Why is it important for companies to (proactively) unravel and monitor the origins, ownership, defensibility and audit-ability of their intellectual property and other intangible assets? Well…
By Michael Moberly
On April 21, 2011, an eight person federal jury returned a unanimous verdict supporting MGA Entertainment, indicating that Mattel had not proved its allegations of copyright infringement. And yes, the verdict was a major turnabout from the earlier June, 2008 trial in a Riverside (CA) Federal court where toymaker Mattel, owner of the Barbie empire, alleged that MGA Entertainment conspired with designer Carter Bryant to steal the idea for the Bratz dolls while Bryant worked for Mattel, thus, engaging in copyright infringement when they (MGA) commercialized the dolls.
Mattel’s attorney, Bill Price, told jurors "the case is really about transforming a company and building a brand by using another company’s confidential information and ideas’ and ‘if you can use another company’s confidential designs and innovation, competition will die." Of course, MGA legal counsel painted quite a different picture, describing Mattel as a ruthless corporation bent on destroying anyone who threatened the dominance of the Barbie brand.
This case represents one more costly (in your face) example why the practice of "that’s the way we’ve always done it" is no longer relevant when valuable IP and intangible assets are in play – at stake! For companies with intensive and valuable portfolios of IP and intangible assets, continuing to do things the way they’ve always been done, no longer serves the legal interests of owners-holders of those assets especially in light of the economic fact that 65+% of most companies’ value, sources of revenue and building blocks for growth and profitability lie in – directly evolve from intangible assets, i.e., intellectual, relationship, and structural capital and of course, intellectual property.
Setting aside for a moment, the charges that were filed in this case, and the dissing behavior in which both sides engaged, the case may well have boiled down to a procedural/due diligence question; did either side effectively unravel and consistently monitor the origins and development of the idea (concept) and associated drawings that gave rise to the Bratz dolls and ensuing controversy that eventually brought the parties to court? Clearly this is a ‘contestable’ point! But, had this been meticulously executed and become an integral part of the company culture, it surely would have lessened, if not prevented, this case rising to the level it did.

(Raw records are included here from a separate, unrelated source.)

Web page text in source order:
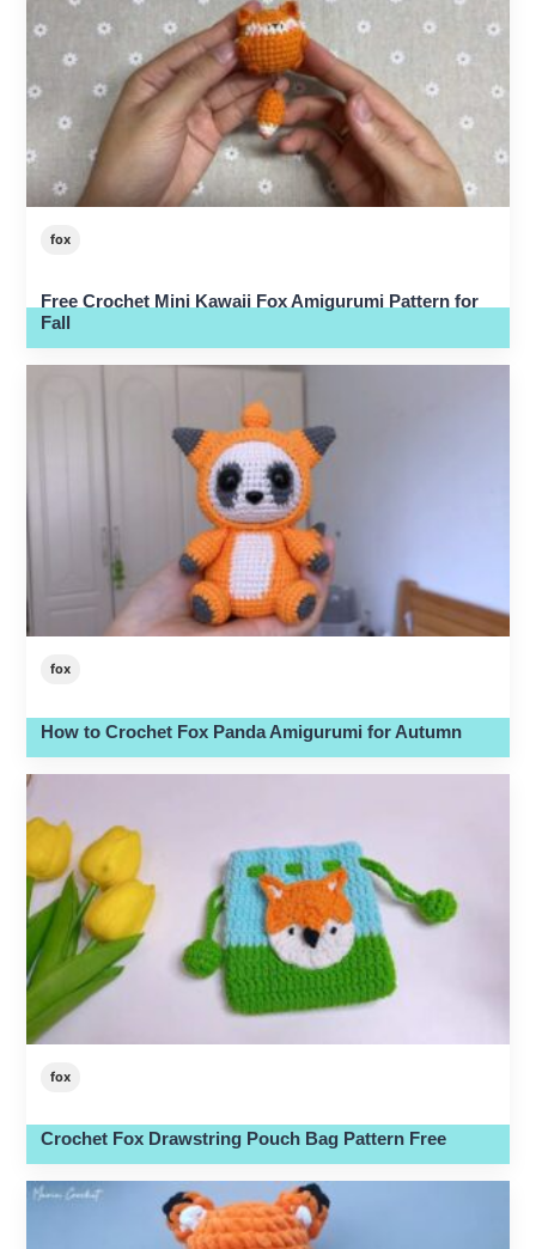
fox
Free Crochet Mini Kawaii Fox Amigurumi Pattern for
Fall
fox
How to Crochet Fox Panda Amigurumi for Autumn
fox
Crochet Fox Drawstring Pouch Bag Pattern Free

When hundreds of millions of dollars are at stake, decisions in C-suites and boardrooms are appropriately guided by profits, but also, and hopefully, by experienced guesstimates about the defensibility of a company’s practices, should those be contested and legal action filed. It seems equally rational however, especially in the extraordinarily aggressive, competitive, and winner-take-all global markets that routinely exist today, when not only a company’s reputation and image are at stake, but potentially millions, if not billions of dollars of revenue, legal challenges over control, use, and ownership of IP and intangible assets are seemingly becoming the norm. So, adopting proactive best practices to unravel the origins and monitor the development of ideas and innovation must go well beyond mere declarations appearing on patent applications and/or the wishful thinking assumptions embedded in non-disclosure, confidentiality, and non-compete employment agreements.

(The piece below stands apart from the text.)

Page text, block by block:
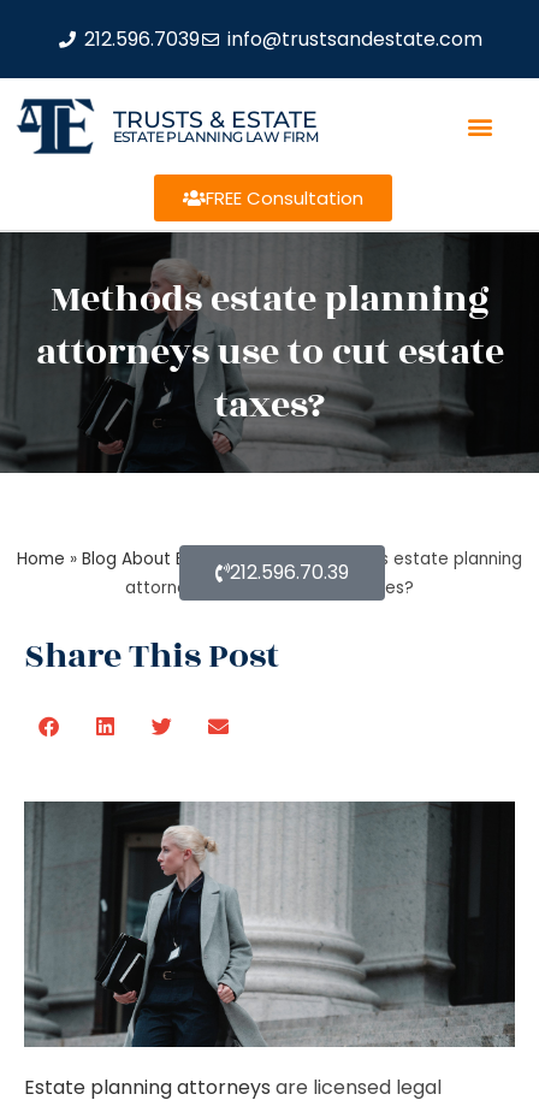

An important key to this and other cases where infringement is being alleged is how a jury (court) will interpret the scope of an invention agreement that employees routinely sign with their employer particularly in companies in which innovation is integral to one’s work.
In June, 2010, the Ninth Circuit Court of Appeals declared that ownership of the Bratz franchise belonged to MGA Entertainment thereby rejecting the lower court’s ruling that had favored Mattel where MGA was ordered to forfeit the entire Bratz brand. But, Mattel and MGA returned to court in January, 2011 to re-engage their custody battle over the ownership of Bratz dolls. This time, on April 21, 2011, an eight person federal jury returned a unanimous verdict supporting MGA indicating that Mattel had not proved its allegations of copyright infringement. And yes, the verdict was a major turnabout from the earlier (2008) trial which awarded Mattel nearly $100M.
The important takeaways for companies operating in environments in which ideas, innovation, trade secrets and proprietary information are the norm, is to bring:
1. Clarity and transparency to idea/innovation development processes reflective of the six requisites to trade secrecy;
2. Respectful bridges between innovators, collaborators, IP counsel, business unit managers, and decision makers to produce efficiencies and improved oversight, stewardship, and management of the relevant IP and intangibles;
3. Comprehensive picture of (a) what know how/intellectual capital warrants protection, (b) when proprietary status (safeguards) should attach, and (c) how to tailor risk mitigation measures commensurate with the assets’ (projected) life and value cycle and company culture; and
4. Rationale to facilitate broad buy in to strengthen compliance aligned with best practices necessary to protect/preserve (sustain) control, use, ownership, value, and brand integrity of those assets!
It is important today to proactively unravel and monitor the origins and development of ideas and innovation!